#### EXERCISE DATA ####

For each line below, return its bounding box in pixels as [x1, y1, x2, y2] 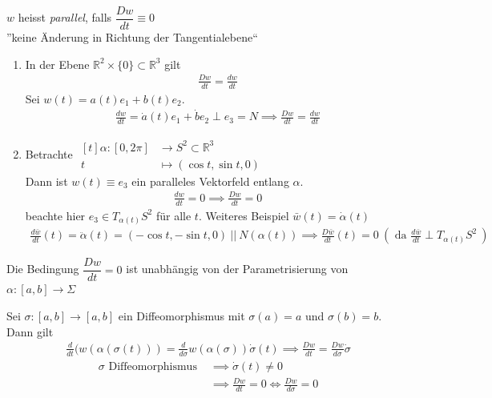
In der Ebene [25, 55, 90, 72]
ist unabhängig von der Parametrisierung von [126, 260, 349, 277]
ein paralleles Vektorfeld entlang [131, 172, 289, 189]
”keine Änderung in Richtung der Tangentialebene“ [6, 29, 258, 46]
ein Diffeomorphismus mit [118, 308, 245, 324]
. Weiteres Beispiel [198, 207, 289, 223]
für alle [155, 207, 192, 223]
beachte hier [25, 207, 86, 223]

####

WORK INSTRUCTION:
Word for word, output the whole listing, but not its pictures.

EXERCISE ANSWER:
For each line below, return its bounding box in pixels as [x1, y1, x2, y2] 
In der Ebene [25, 55, 90, 72]
ist unabhängig von der Parametrisierung von [126, 260, 349, 277]
ein paralleles Vektorfeld entlang [131, 172, 289, 189]
”keine Änderung in Richtung der Tangentialebene“ [6, 29, 258, 46]
ein Diffeomorphismus mit [118, 308, 245, 324]
. Weiteres Beispiel [198, 207, 289, 223]
für alle [155, 207, 192, 223]
beachte hier [25, 207, 86, 223]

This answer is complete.